Recorded data:

___

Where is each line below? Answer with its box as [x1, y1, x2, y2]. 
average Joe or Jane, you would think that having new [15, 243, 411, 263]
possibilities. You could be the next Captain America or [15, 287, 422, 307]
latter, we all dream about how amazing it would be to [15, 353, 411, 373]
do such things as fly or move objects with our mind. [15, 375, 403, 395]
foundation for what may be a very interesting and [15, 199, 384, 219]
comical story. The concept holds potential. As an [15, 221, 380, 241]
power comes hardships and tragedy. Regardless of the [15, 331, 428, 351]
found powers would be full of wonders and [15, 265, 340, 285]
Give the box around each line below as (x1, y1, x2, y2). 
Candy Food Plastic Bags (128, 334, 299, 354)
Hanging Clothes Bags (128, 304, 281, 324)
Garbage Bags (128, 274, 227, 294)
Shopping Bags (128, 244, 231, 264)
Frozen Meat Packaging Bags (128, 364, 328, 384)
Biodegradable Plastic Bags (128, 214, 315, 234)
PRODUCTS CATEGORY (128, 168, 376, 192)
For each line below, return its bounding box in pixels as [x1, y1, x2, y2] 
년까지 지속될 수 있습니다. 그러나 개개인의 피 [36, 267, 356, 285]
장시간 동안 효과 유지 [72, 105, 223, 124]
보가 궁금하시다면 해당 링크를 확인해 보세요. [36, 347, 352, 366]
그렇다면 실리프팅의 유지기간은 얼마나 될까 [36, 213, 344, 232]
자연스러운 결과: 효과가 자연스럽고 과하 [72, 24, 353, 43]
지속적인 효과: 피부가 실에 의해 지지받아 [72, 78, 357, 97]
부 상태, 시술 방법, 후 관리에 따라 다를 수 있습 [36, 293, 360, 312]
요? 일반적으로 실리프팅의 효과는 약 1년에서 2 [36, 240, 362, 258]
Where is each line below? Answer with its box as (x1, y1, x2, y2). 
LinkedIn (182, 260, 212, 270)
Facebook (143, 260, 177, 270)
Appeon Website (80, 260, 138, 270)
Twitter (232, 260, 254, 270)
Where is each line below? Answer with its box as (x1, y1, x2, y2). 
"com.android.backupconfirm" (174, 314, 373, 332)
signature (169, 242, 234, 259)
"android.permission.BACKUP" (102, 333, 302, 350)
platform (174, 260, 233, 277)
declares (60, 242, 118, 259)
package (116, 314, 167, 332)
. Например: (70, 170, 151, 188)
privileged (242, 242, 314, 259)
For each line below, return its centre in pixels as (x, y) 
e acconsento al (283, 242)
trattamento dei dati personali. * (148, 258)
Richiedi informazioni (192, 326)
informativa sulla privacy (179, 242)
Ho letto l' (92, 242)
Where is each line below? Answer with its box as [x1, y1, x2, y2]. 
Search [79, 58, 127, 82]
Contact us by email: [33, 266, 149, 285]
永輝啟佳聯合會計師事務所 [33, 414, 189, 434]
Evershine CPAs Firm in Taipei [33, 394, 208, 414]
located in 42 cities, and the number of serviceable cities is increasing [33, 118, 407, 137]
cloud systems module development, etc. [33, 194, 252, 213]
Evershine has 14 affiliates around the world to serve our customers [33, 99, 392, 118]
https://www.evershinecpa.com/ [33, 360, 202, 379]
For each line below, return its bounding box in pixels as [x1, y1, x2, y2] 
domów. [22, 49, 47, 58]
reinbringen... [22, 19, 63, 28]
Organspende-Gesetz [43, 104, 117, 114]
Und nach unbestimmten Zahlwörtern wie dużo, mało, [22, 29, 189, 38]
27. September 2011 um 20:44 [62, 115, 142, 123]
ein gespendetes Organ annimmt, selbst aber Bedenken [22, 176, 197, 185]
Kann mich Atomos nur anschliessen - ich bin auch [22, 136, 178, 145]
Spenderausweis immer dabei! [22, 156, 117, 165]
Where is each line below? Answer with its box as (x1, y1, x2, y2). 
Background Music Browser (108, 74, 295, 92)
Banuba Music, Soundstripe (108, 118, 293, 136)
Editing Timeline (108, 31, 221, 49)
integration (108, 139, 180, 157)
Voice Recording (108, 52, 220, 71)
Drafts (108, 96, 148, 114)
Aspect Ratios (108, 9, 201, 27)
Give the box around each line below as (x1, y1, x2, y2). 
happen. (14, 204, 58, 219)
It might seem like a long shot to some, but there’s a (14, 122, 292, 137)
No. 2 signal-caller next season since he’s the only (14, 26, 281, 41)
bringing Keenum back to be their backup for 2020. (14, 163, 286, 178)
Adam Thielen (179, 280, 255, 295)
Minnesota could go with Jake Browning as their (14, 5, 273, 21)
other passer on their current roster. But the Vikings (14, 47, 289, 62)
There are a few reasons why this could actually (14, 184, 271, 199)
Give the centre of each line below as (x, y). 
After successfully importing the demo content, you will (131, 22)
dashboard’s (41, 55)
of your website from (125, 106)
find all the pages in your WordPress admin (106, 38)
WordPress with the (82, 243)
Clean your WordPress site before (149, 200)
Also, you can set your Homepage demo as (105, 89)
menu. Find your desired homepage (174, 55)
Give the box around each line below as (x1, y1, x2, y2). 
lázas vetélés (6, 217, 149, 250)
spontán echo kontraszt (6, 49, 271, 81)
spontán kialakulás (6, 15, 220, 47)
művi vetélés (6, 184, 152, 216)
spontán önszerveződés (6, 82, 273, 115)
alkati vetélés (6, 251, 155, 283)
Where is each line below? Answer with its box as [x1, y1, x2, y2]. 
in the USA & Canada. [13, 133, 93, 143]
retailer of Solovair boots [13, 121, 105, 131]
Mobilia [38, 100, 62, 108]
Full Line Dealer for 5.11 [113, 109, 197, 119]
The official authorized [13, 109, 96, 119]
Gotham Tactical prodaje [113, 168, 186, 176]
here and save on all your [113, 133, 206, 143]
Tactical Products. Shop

___

ACTION ITEM: From the entries above, copy every line containing the word "next".

ANSWER TO THE PROBLEM:
possibilities. You could be the next Captain America or [15, 287, 422, 307]
No. 2 signal-caller next season since he’s the only (14, 26, 281, 41)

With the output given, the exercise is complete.